Já se tornou tradição ver desfilar, a cada 1.º de Dezembro, dezenas de Bandas Filarmónicas pela Avenida da Liberdade, em Lisboa. O som das marchas, o aprumo das fardas – por vezes algo insólitas –, e a formatura (mais ou menos precisa) criam um cenário que parece até algo extravagante. Mas, no Desfile Nacional de Bandas Filarmónicas, por detrás daquele compasso marcial inflexível, desfila algo maior: um movimento vivo, feito de histórias pessoais e comunitárias, ensaios noturnos e dedicação profunda e voluntária – que raramente encontra holofotes.
As Bandas Filarmónicas são um património cultural inigualável. Contam-se mais de meio milhar destas associações por todo o país, muitas delas com mais de dois séculos de existência.
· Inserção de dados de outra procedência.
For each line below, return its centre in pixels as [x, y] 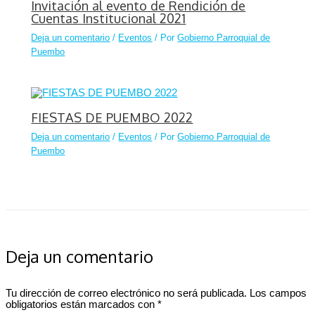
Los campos [278, 294]
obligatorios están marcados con [82, 305]
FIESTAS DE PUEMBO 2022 [112, 117]
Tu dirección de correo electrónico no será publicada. [126, 294]
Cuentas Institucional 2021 [109, 18]
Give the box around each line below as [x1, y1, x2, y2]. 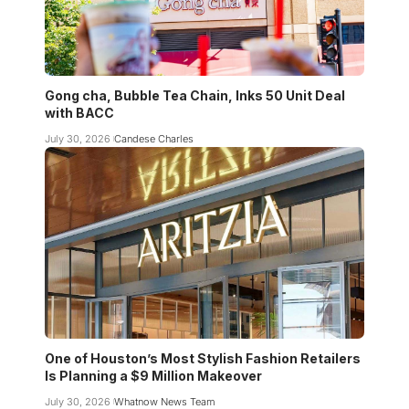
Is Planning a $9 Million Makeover [45, 368, 262, 384]
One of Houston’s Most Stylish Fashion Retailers [45, 351, 361, 367]
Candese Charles [113, 132, 194, 146]
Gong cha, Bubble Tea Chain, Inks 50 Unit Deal [45, 88, 345, 104]
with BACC [45, 105, 114, 121]
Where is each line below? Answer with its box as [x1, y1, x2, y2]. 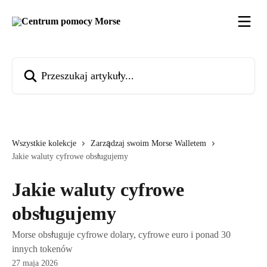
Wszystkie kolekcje [12, 139, 76, 148]
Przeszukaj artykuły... [11, 59, 92, 69]
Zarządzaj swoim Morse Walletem [91, 139, 206, 148]
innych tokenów [12, 244, 73, 254]
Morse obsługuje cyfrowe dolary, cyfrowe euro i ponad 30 [12, 229, 231, 240]
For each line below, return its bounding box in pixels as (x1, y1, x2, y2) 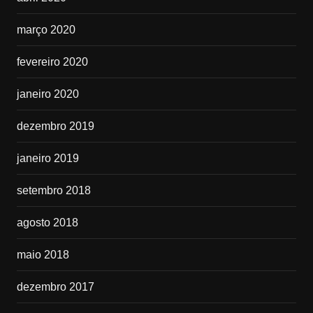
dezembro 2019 (16, 120, 94, 133)
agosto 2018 (16, 217, 78, 229)
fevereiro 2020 (16, 56, 88, 68)
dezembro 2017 (16, 281, 94, 293)
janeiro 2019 (16, 152, 79, 165)
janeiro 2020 (16, 88, 79, 101)
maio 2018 (16, 249, 69, 261)
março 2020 (16, 24, 75, 36)
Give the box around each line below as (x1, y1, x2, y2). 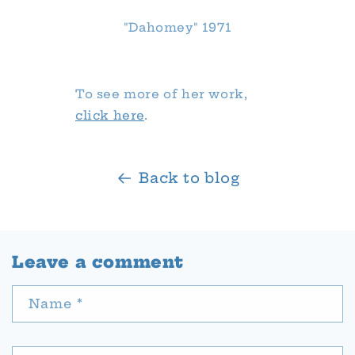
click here (75, 107, 144, 123)
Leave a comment (12, 251, 184, 272)
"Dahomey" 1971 (123, 19, 232, 35)
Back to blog (139, 168, 240, 187)
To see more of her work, (75, 86, 248, 101)
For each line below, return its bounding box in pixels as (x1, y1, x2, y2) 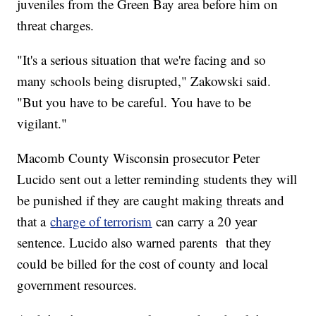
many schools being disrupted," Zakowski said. (17, 72, 272, 90)
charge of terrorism (50, 212, 152, 231)
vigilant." (17, 114, 72, 133)
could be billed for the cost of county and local (17, 255, 269, 273)
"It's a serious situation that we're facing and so (17, 51, 267, 69)
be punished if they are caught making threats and (17, 191, 285, 209)
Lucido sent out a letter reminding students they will (17, 170, 298, 188)
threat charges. (17, 16, 99, 35)

Além disso, são, na sua maioria, o único garante da difusão cultural e artística fora dos centros urbanos. Estas instituições, que vivem quase totalmente do voluntariado dos seus elementos, emergem do dinamismo das comunidades e são salvaguarda de uma extensa memória coletiva. Estão maioritariamente localizadas fora dos núcleos urbanos de Lisboa e Porto, em regiões de menor densidade populacional, o que não será coincidência. Por tudo isso, são um excelente exemplo a seguir para a construção de uma sociedade com instituições fortes.
Embora sejam frequentemente rotuladas (de modo injusto) como pouco eruditas, estas instituições têm um excelente nível cultural. Para o perceber, basta – para além de seguir, sem dogmas, o seu trabalho e repertório eclético – olhar a sua afirmação internacional e o crescente número de prémios que muitas delas vêm conseguindo, em concursos como o CIBM-Valencia ou o WMC-Kerkrade.
Mais do que pensar todo o capital social das bandas (algo esquecido e aqui notavelmente defendido por Rui Penha Pereira), ou pensar sobre o legado artístico e a memória histórica que nos oferecem, gostaria de partilhar a minha experiência enquanto membro de uma destas bandas para reconhecer a sua importância na minha educação, para lá do desenvolvimento cognitivo que advém de aprender música. Olhando em retrospetiva, ser parte de uma banda (no meu caso, desde os 9 anos, a Banda Musical de Arouca) foi uma experiência educacional que transcendeu a música, com muitas competências que a escola convencional não me ofereceria (o que é um benefício comum, como mostram algumas referências científicas).
Desde cedo, senti o impacto e o orgulho de pertencer a algo comunitário, em que todos têm um papel em alcançar um objetivo comum. Este sentimento de pertença é, para lá de um princípio musical, um profundo valor democrático de construção de um lugar-comum. Algo fundamental na sociedade atual. Esta experiência permitiu-me também trabalhar com pessoas de diferentes idades, numa vivência intergeracional que a escola não tem. Ao lado de músicos mais velhos ou mais jovens, aprendi que a diversidade e complementaridade são instrumentos centrais da existência. Aprendi ainda os benefícios da colaboração com outros músicos ou instituições, como coros ou teatros. E, a isto, soma-se a convivência com colegas com diferentes percursos profissionais e níveis educacionais – uma espécie de equipa multidisciplinar.
Como jovem, a Banda ensinou-me sobre as dinâmicas de ser incluído (ou incluir alguém) num grupo e, para lá disso, a importância de identificar referências ou o cuidado de ser, a seu tempo, um exemplo capaz. Somam-se, ainda hoje, outras aprendizagens, como o sentido de liderança, a necessidade de escutar, de ponderar críticas ou a necessidade de participar ativamente em decisões coletivas (algumas das chamadas soft skills). Os momentos de exposição pública, como concertos e momentos solísticos, trouxeram também uma forma de lidar com o nervosismo e de gerir a responsabilidade.
Além disso, pude descobrir que uma instituição é como um organismo: moldado por cada membro, na sua parca contribuição, mas vivo para além de qualquer individualidade (ou egocentrismo). Esta última lição, talvez mais subtil, mostrou-me como é essencial o esforço coletivo e que a contribuição individual, ainda que diminuta (como esta crónica), podem transformar indivíduos e sociedade.